Across all three subjects—math, reading, and writing—average scores are
consistently higher among students who participated in the prep course.
Notably, the difference is most pronounced in writing and reading, where
the scores exceed 75, while those without preparation hover closer to
65–70. Math scores also show improvement, though to a slightly lesser
extent. This supports the investigation’s hypothesis: completing a test
preparation course positively correlates with better academic outcomes,
suggesting the effectiveness of such interventions in boosting student
performance across multiple domains.
Investigation: How does a parent’s level of education affect student performance in different subjects?
long_scores %>%
ggplot(aes(x = parent_educ, y = score, fill = subject)) +
geom_boxplot() +
coord_flip() +
facet_wrap(~ subject) +
theme_minimal() +
labs(title = "Scores by Parental Education Level",
x = "Parental Education",
y = "Test Score")
Discussion: This set of boxplots illustrates how student performance varies by parental education level across three subjects: math, reading, and writing. Excluding entries with missing data, a clear trend emerges—students whose parents attained higher levels of education tend to achieve better scores in all subjects. Notably, those whose parents have bachelor’s or master’s degrees show higher medians and less score variability compared to students whose parents completed only high school or some college. This consistent pattern suggests that parental education is positively associated with academic performance, likely due to greater academic support, expectations, or resources available at home. The data highlights educational background as a key contextual factor influencing student achievement.

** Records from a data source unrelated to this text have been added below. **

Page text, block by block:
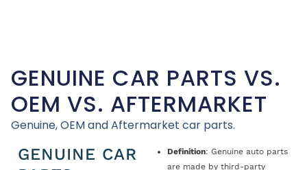
GENUINE CAR PARTS VS.
OEM VS. AFTERMARKET
Genuine, OEM and Aftermarket car parts.
GENUINE CAR
Definition: Genuine auto parts
are made by third-party
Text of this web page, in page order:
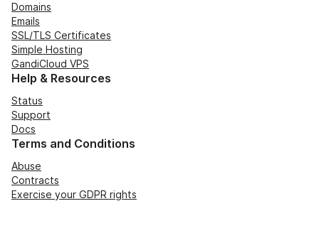
Domains
Emails
SSL/TLS Certificates
Simple Hosting
GandiCloud VPS
Help & Resources
Status
Support
Docs
Terms and Conditions
Abuse
Contracts
Exercise your GDPR rights
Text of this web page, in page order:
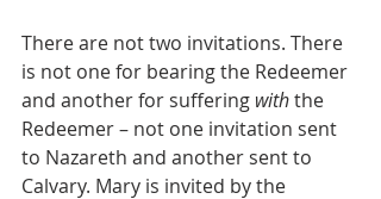
There are not two invitations. There
is not one for bearing the Redeemer
and another for suffering with the
Redeemer – not one invitation sent
to Nazareth and another sent to
Calvary. Mary is invited by the
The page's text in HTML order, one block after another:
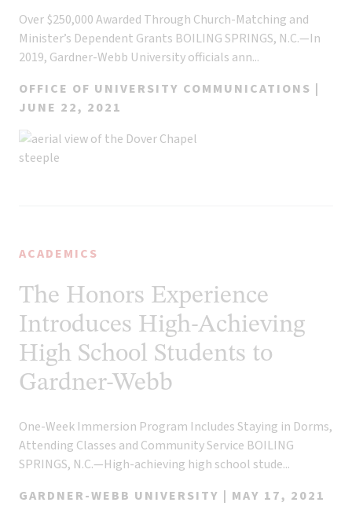
Over $250,000 Awarded Through Church-Matching and
Minister’s Dependent Grants BOILING SPRINGS, N.C.—In
2019, Gardner-Webb University officials ann...
OFFICE OF UNIVERSITY COMMUNICATIONS |
JUNE 22, 2021
ACADEMICS
The Honors Experience
Introduces High-Achieving
High School Students to
Gardner-Webb
One-Week Immersion Program Includes Staying in Dorms,
Attending Classes and Community Service BOILING
SPRINGS, N.C.—High-achieving high school stude...
GARDNER-WEBB UNIVERSITY | MAY 17, 2021
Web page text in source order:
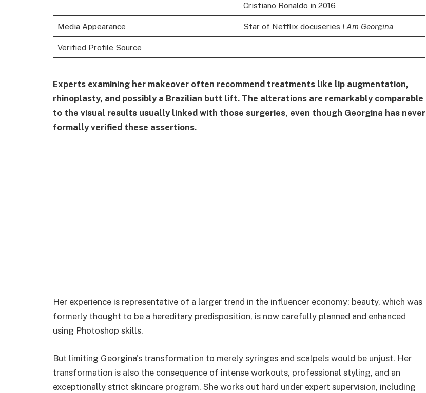
Cristiano Ronaldo in 2016
Media Appearance Star of Netflix docuseries I Am Georgina
Verified Profile Source
Experts examining her makeover often recommend treatments like lip augmentation,
rhinoplasty, and possibly a Brazilian butt lift. The alterations are remarkably comparable
to the visual results usually linked with those surgeries, even though Georgina has never
formally verified these assertions.
Her experience is representative of a larger trend in the influencer economy: beauty, which was
formerly thought to be a hereditary predisposition, is now carefully planned and enhanced
using Photoshop skills.
But limiting Georgina's transformation to merely syringes and scalpels would be unjust. Her
transformation is also the consequence of intense workouts, professional styling, and an
exceptionally strict skincare program. She works out hard under expert supervision, including
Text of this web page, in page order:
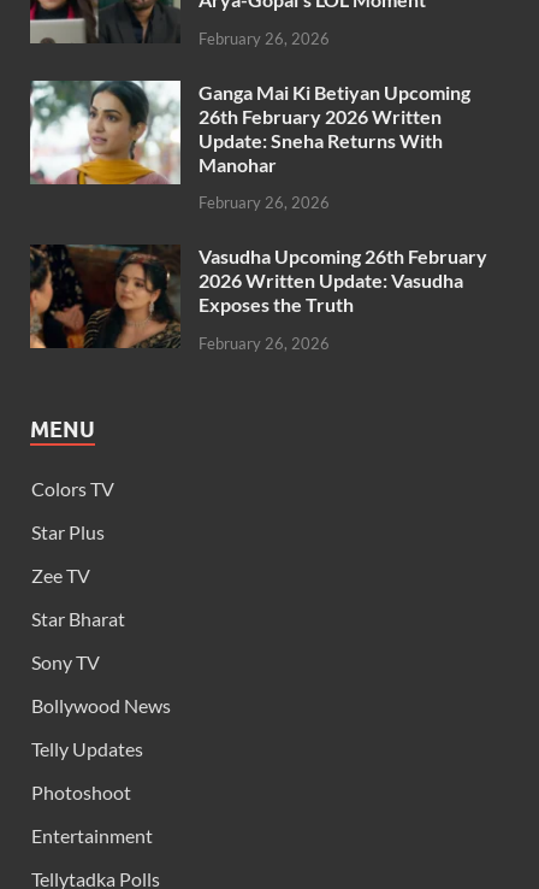
February 26, 2026
Ganga Mai Ki Betiyan Upcoming
26th February 2026 Written
Update: Sneha Returns With
Manohar
February 26, 2026
Vasudha Upcoming 26th February
2026 Written Update: Vasudha
Exposes the Truth
February 26, 2026
MENU
Colors TV
Star Plus
Zee TV
Star Bharat
Sony TV
Bollywood News
Telly Updates
Photoshoot
Entertainment
Tellytadka Polls
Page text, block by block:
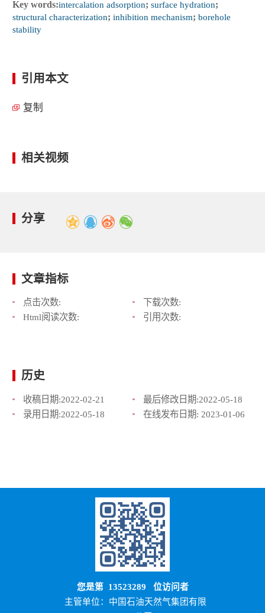
Key words:intercalation adsorption; surface hydration;
structural characterization; inhibition mechanism; borehole
stability
引用本文
复制
相关视频
分享
文章指标
点击次数:
下载次数:
Html阅读次数:
引用次数:
历史
收稿日期:2022-02-21 最后修改日期:2022-05-18
录用日期:2022-05-18 在线发布日期: 2023-01-06
您是第 13523289 位访问者
主管单位：中国石油天然气集团有限
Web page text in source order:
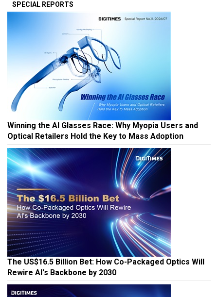
SPECIAL REPORTS
Winning the AI Glasses Race: Why Myopia Users and
Optical Retailers Hold the Key to Mass Adoption
The US$16.5 Billion Bet: How Co-Packaged Optics Will
Rewire AI's Backbone by 2030
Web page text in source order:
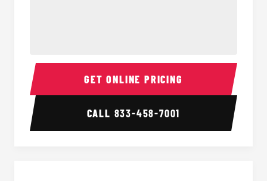
Sprinter Van Interior
GET ONLINE PRICING
CALL 833-458-7001
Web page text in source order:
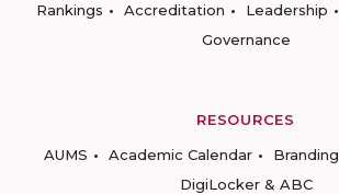
Rankings
Accreditation Leadership
Governance
RESOURCES
AUMS
Academic Calendar Branding
DigiLocker & ABC
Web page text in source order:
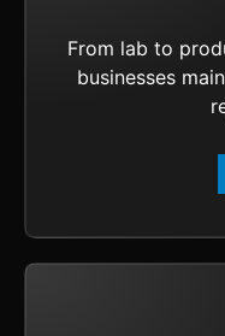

Investigation: What outside study factors can lead to increased testing scores. How does having siblings affect the data, what about taking test prep?
students <- students %>%
mutate(avg_score = (math_score + reading_score + writing_score) / 3)
clean_students <- students %>%
filter(!is.na(nr_siblings), !is.na(test_prep))
library(plotly)
plot_ly(data = clean_students,
x = ~interaction(nr_siblings, test_prep),
y = ~avg_score,
color = ~test_prep,
type = "box",
boxpoints = "all",
jitter = 0.3,
pointpos = -1.8,
hoverinfo = "text",
text = ~paste("Siblings:", nr_siblings,
"<br>Prep:", test_prep,
"<br>Avg Score:", round(avg_score, 1))) %>%
layout(title = "Average Test Scores by Sibling Count and Test Preparation",
xaxis = list(title = "Sibling Count + Test Prep",
tickangle = -45),
yaxis = list(title = "Average Test Score"))
## Warning in RColorBrewer::brewer.pal(N, "Set2"): minimal value for n is 3, returning requested palette with 3 different levels
## Warning in RColorBrewer::brewer.pal(N, "Set2"): minimal value for n is 3, returning requested palette with 3 different levels
Discussion: This boxplot presents the distribution of average test scores (math, reading, and writing combined) across sibling count, separated by whether students completed a test preparation course. A consistent trend emerges: students who completed the test prep course generally outperform those who did not, regardless of how many siblings they have. The median scores for the “completed” group are visibly higher across all sibling categories, with tighter interquartile ranges suggesting less variability in their performance. While the number of siblings introduces some fluctuation in score distribution, it does not appear to strongly influence performance on its own. This visualization supports the hypothesis that test preparation is a more impactful factor than having siblings when predicting academic success.